Magnetic excitations in the spinel compound Li$_x$[Mn$_{1.96}$Li$_{0.04}$]O$_4$ (x= 0.2, 0.6, 0.8, 1.0): how a classical system can mimic quantum critical scaling

TL;DR

This study shows that classical spinel compounds with magnetic clusters can exhibit E/T-scaling similar to quantum critical systems, suggesting that lattice fragmentation due to disorder influences low-temperature magnetic responses.

Contribution

It demonstrates that classical magnetic systems can mimic quantum critical scaling, highlighting the role of magnetic cluster fragmentation in low-temperature behavior.

Findings

Magnetic excitations are dominated by Mn^4+ clusters below 70 K.

Classical spinel compounds show E/T-scaling similar to quantum critical systems.

Magnetic lattice fragmentation due to disorder influences low-temperature responses.

Abstract

We present neutron scattering results on the magnetic excitations in the spinel compounds Li$_x$[Mn$_{1.96}$Li$_{0.04}$]O$_4$ (x= 0.2, 0.6, 0.8, 1.0).
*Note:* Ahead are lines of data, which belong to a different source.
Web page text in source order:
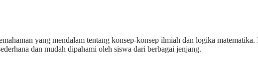
yang mendalam tentang konsep-konsep ilmiah dan logika matematika.
dan mudah dipahami oleh siswa dari berbagai jenjang.
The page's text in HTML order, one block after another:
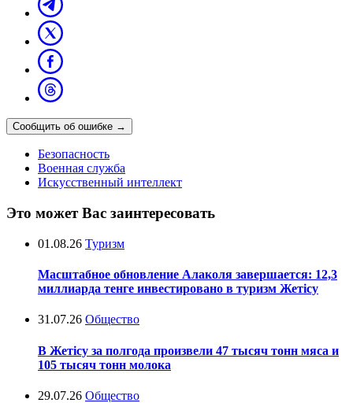
Сообщить об ошибке →
Безопасность
Военная служба
Искусственный интеллект
Это может Вас заинтересовать
01.08.26 Туризм
Масштабное обновление Алаколя завершается: 12,3
миллиарда тенге инвестировано в туризм Жетісу
31.07.26 Общество
В Жетісу за полгода произвели 47 тысяч тонн мяса и
105 тысяч тонн молока
29.07.26 Общество
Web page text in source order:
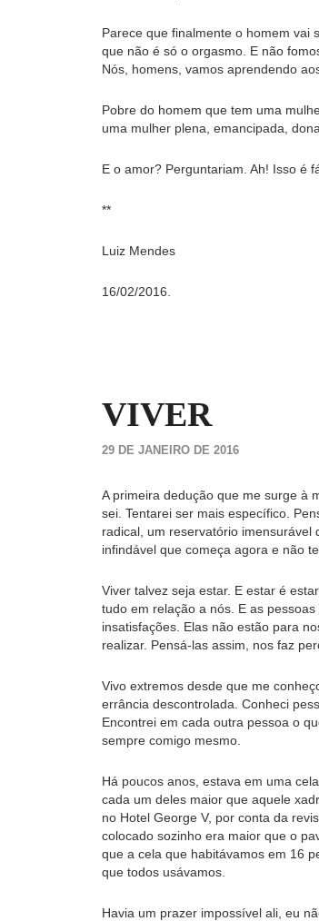
Parece que finalmente o homem vai
que não é só o orgasmo. E não
Nós, homens, vamos aprendendo
Pobre do homem que tem uma
uma mulher plena, emancipada,
E o amor? Perguntariam. Ah! Isso é
**
Luiz Mendes
16/02/2016.
VIVER
29 DE JANEIRO DE 2016
A primeira dedução que me surge à
sei. Tentarei ser mais específico.
radical, um reservatório imensurável
infindável que começa agora e não
Viver talvez seja estar. E estar é
tudo em relação a nós. E as
insatisfações. Elas não estão para
realizar. Pensá-las assim, nos faz
Vivo extremos desde que me
errância descontrolada. Conheci
Encontrei em cada outra pessoa o
sempre comigo mesmo.
Há poucos anos, estava em uma
cada um deles maior que aquele
no Hotel George V, por conta da
colocado sozinho era maior que o
que a cela que habitávamos em 16
que todos usávamos.
Havia um prazer impossível ali, eu
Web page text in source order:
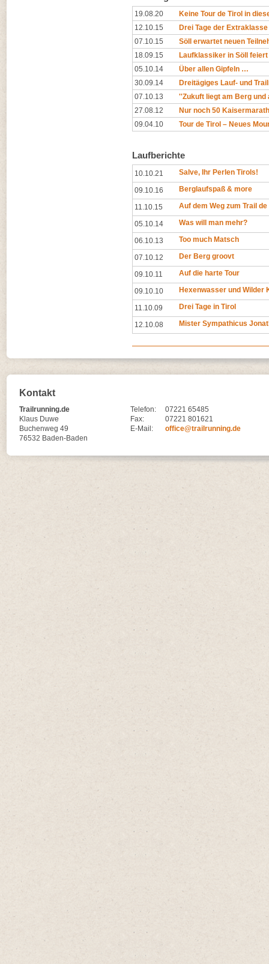
19.08.20
Keine Tour de Tirol in
12.10.15
Drei Tage der Extraklasse
07.10.15
Söll erwartet neuen
18.09.15
Laufklassiker in Söll
05.10.14
Über allen Gipfeln …
30.09.14
Dreitägiges Lauf- und
07.10.13
''Zukuft liegt am Berg und
27.08.12
Nur noch 50
09.04.10
Tour de Tirol – Neues
Laufberichte
10.10.21 Salve, Ihr Perlen Tirols!
09.10.16 Berglaufspaß & more
11.10.15 Auf dem Weg zum Trail de
05.10.14 Was will man mehr?
06.10.13 Too much Matsch
07.10.12 Der Berg groovt
09.10.11 Auf die harte Tour
09.10.10 Hexenwasser und Wilder
11.10.09 Drei Tage in Tirol
12.10.08 Mister Sympathicus
Kontakt
Trailrunning.de
Klaus Duwe
Buchenweg 49
76532 Baden-Baden
Telefon:
07221 65485
Fax:
07221 801621
E-Mail:
office@trailrunning.de
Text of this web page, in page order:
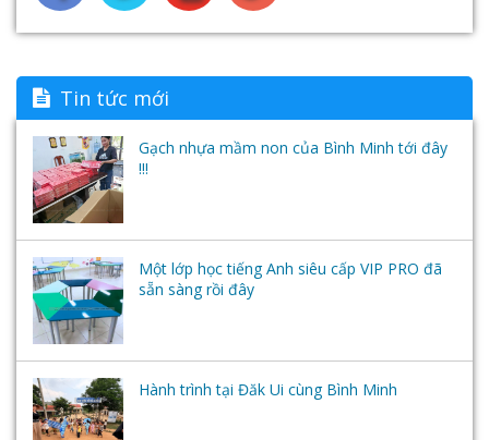
Tin tức mới
Gạch nhựa mầm non của Bình Minh tới đây
!!!
Một lớp học tiếng Anh siêu cấp VIP PRO đã
sẵn sàng rồi đây
Hành trình tại Đăk Ui cùng Bình Minh
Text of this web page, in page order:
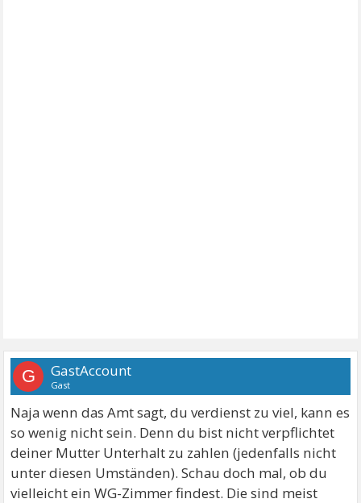
G GastAccount
Gast
Naja wenn das Amt sagt, du verdienst zu viel, kann es
so wenig nicht sein. Denn du bist nicht verpflichtet
deiner Mutter Unterhalt zu zahlen (jedenfalls nicht
unter diesen Umständen). Schau doch mal, ob du
vielleicht ein WG-Zimmer findest. Die sind meist
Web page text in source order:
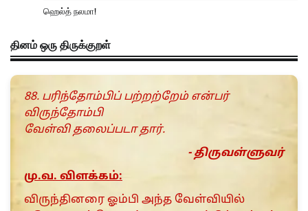
ஹெல்த் நலமா!
தினம் ஒரு திருக்குறள்
88. பரிந்தோம்பிப் பற்றற்றேம் என்பர்
விருந்தோம்பி
வேள்வி தலைப்படா தார்.
- திருவள்ளுவர்
மு.வ. விளக்கம்:
விருந்தினரை ஓம்பி அந்த வேள்வியில்
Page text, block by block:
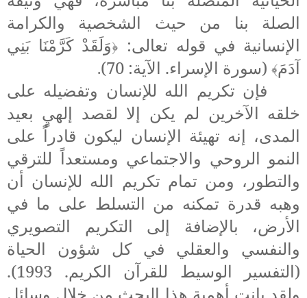
الصلة بنا من حيث الشخصية والكرامة
الإنسانية في قوله تعالى: ﴿وَلَقَدْ كَرَّمْنَا بَنِي
آدَمَ﴾ (سورة الإسراء. الآية: 70) .
فإن تكريم الله للإنسان وتفضيله على
خلقه الآخرين لم يكن إلا لقصد إلهيٍ بعيد
المدى، إنه تهيئة الإنسان ليكون قادراً على
النمو الروحي والاجتماعي ومستعداً للترقي
والتطور، ومن تمام تكريم الله للإنسان أن
وهبه قدرة تمكنه من التسلط على ما في
الأرض، بالإضافة إلى التكريم التصويري
والنفسي والعقلي في كل شؤون الحياة
(التفسير الوسيط للقرآن الكريم. 1993).
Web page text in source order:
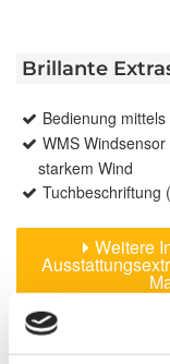
Brillante
Bedienung
WMS
starkem Wind
Tuchbeschriftung
Weitere
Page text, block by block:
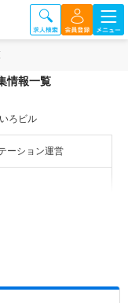
情報一覧
ろビル
ーション運営
躍しているステーショ
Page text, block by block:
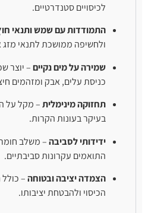
לכיסויים סטנדרטיים.
התמודדות עם שמש ותנאי
ולחשיפה ממושכת לתנאי מזג
שמירה על מים נקיים– יוצר
כניסת עלים, אבק ומזהמים
תחזוקה מינימלית– מקל על
בעיקר בעונות הקרות.
ידידותי לסביבה– משלב
התואמים עקרונות סביבתיים.
הצמדה יציבה ובטוחה– כולל
הכיסוי ולהבטחת יציבותו.

We show that the dominant excitations below T ~ 70 K are determined by clusters of Mn^4+ ions, and that these excitations mimic the E/T-scaling found in quantum critical systems that also harbor magnetic clusters, such as CeRu$_{0.5}$Fe$_{1.5}$Ge$_2$. We argue that our results for this classical spinel compound show that the unusual response at low temperatures as observed in quantum critical systems is (at least) partially the result of the fragmentation of the magnetic lattice into smaller units. This fragmentation in quantum critical systems is the direct and unavoidable result of intrinsic disorder.